Langkah banding tidak hanya diajukan oleh Kerry. Delapan terdakwa lain yang terseret dalam perkara yang sama juga memilih menempuh upaya hukum serupa.
"Semua terdakwa Pertamina banding," ujar Juru Bicara Pengadilan Negeri Jakarta Pusat Andi Saputra saat dikonfirmasi di Jakarta.
Para terdakwa lain yang mengajukan banding antara lain mantan Direktur Utama PT Pertamina Patra Niaga Riva Siahaan, Direktur Pemasaran Pusat dan Niaga Maya Kusuma, serta Vice President Trading Produk Edward Corne.
Selain itu ada mantan Direktur Utama PT Pertamina International Shipping Yoki Firnandi, Vice President Feedstock Management PT Kilang Pertamina Internasional Agus Purwono, dan Direktur Feedstock and Product Optimalization PT KPI Sani Dinar Saifudin.
Dua nama lain yang turut mengajukan banding adalah Komisaris PT Pelayaran Mahameru Kencana Abadi Gading Ramadhan Juedo serta Komisaris PT Jenggala Maritim Nusantara Dimas Werhaspati.
Menurut Andi, sebagian terdakwa mengajukan banding pada 4 Maret, sementara sisanya termasuk Kerry mengajukan pada 5 Maret. Jaksa penuntut umum dari Kejaksaan Agung juga diketahui ikut mengajukan banding pada hari yang sama.
Dalam putusan sebelumnya, majelis hakim menjatuhkan hukuman berbeda kepada para terdakwa. Riva, Maya, Yoki, dan Sani Dinar masing masing dihukum sembilan tahun penjara. Edward dan Agus dijatuhi hukuman sepuluh tahun penjara.

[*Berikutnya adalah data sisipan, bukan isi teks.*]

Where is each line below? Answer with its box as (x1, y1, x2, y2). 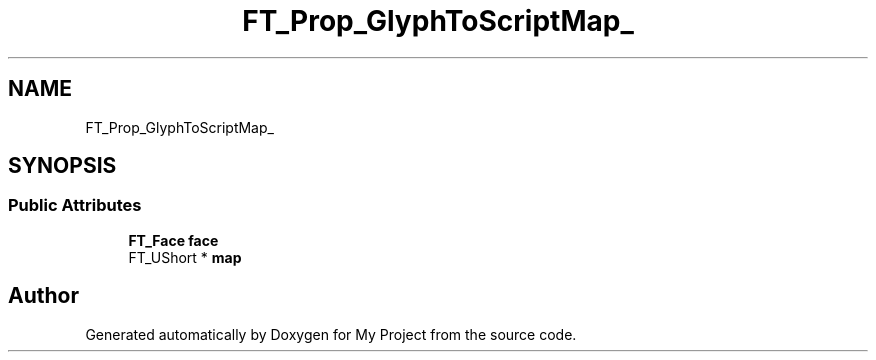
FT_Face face (128, 231, 219, 249)
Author (8, 283, 79, 309)
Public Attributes (8, 195, 142, 216)
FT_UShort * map (128, 248, 242, 266)
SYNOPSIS (8, 153, 117, 179)
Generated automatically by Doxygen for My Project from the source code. (85, 325, 577, 343)
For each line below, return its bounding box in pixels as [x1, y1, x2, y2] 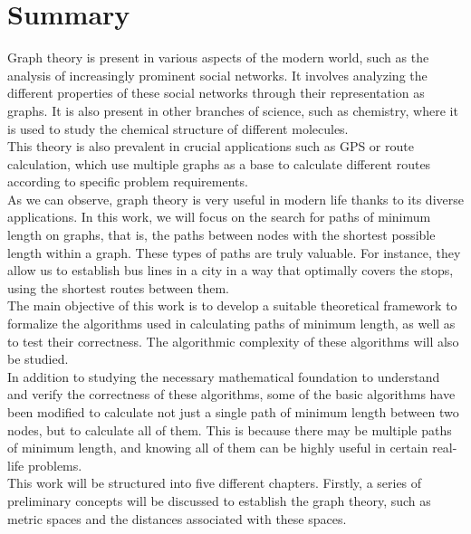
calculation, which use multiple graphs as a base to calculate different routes [7, 154, 431, 173]
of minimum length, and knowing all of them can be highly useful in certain [7, 438, 428, 457]
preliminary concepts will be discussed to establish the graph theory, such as [7, 491, 431, 510]
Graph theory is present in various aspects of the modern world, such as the [7, 48, 429, 67]
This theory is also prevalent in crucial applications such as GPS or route [7, 137, 414, 156]
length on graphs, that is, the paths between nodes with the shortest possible [7, 225, 436, 244]
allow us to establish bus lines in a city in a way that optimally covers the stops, [7, 261, 454, 280]
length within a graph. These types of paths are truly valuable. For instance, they [7, 243, 461, 262]
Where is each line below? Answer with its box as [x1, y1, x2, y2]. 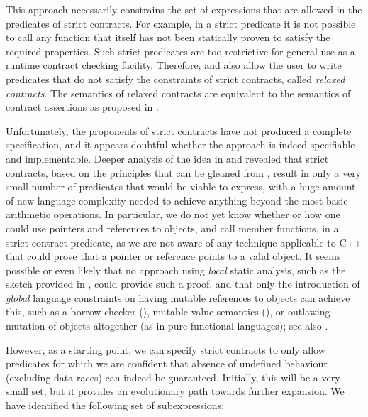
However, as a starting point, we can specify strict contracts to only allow [6, 342, 325, 357]
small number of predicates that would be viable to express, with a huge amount [6, 179, 356, 194]
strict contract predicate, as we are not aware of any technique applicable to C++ [6, 234, 362, 249]
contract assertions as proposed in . [6, 99, 159, 114]
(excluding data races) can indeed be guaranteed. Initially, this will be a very [6, 369, 340, 384]
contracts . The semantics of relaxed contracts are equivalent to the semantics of [6, 85, 351, 100]
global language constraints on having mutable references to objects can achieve [6, 290, 350, 305]
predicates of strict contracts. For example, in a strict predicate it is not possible [6, 16, 356, 31]

Sementara itu Kerry mendapat hukuman paling berat dengan pidana 15 tahun penjara. Gading dan Dimas masing masing dijatuhi hukuman 14 tahun penjara.

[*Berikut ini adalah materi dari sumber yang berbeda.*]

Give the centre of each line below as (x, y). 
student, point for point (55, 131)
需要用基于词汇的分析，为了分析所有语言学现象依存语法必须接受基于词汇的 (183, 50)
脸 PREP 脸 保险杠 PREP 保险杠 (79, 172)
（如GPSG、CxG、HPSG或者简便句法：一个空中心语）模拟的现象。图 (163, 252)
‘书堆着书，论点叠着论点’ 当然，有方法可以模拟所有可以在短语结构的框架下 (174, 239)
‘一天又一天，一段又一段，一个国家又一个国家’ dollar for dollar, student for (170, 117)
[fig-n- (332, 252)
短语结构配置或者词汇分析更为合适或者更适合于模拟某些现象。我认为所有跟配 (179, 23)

Selain hukuman badan, sembilan terdakwa juga diwajibkan membayar denda sebesar satu miliar rupiah dengan subsider 190 hari kurungan.

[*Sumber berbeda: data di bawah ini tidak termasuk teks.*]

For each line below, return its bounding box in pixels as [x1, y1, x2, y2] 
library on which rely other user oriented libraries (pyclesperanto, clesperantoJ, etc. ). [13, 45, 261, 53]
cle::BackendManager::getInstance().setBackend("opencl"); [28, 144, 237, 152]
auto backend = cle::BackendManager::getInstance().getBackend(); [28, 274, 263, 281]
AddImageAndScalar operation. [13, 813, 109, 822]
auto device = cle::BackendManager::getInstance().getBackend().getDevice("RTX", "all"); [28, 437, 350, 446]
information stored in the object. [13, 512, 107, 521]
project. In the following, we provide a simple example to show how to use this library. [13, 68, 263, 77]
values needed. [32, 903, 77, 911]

Khusus Kerry, pengadilan juga menjatuhkan hukuman tambahan berupa kewajiban membayar uang pengganti senilai 2,9 triliun rupiah. Jika tidak dibayarkan maka akan diganti dengan hukuman lima tahun penjara.
Majelis hakim menyatakan para terdakwa terbukti bersalah dalam perkara korupsi yang berkaitan dengan tata kelola minyak mentah dan produk kilang, sesuai dengan ketentuan dalam undang undang pemberantasan tindak pidana korupsi.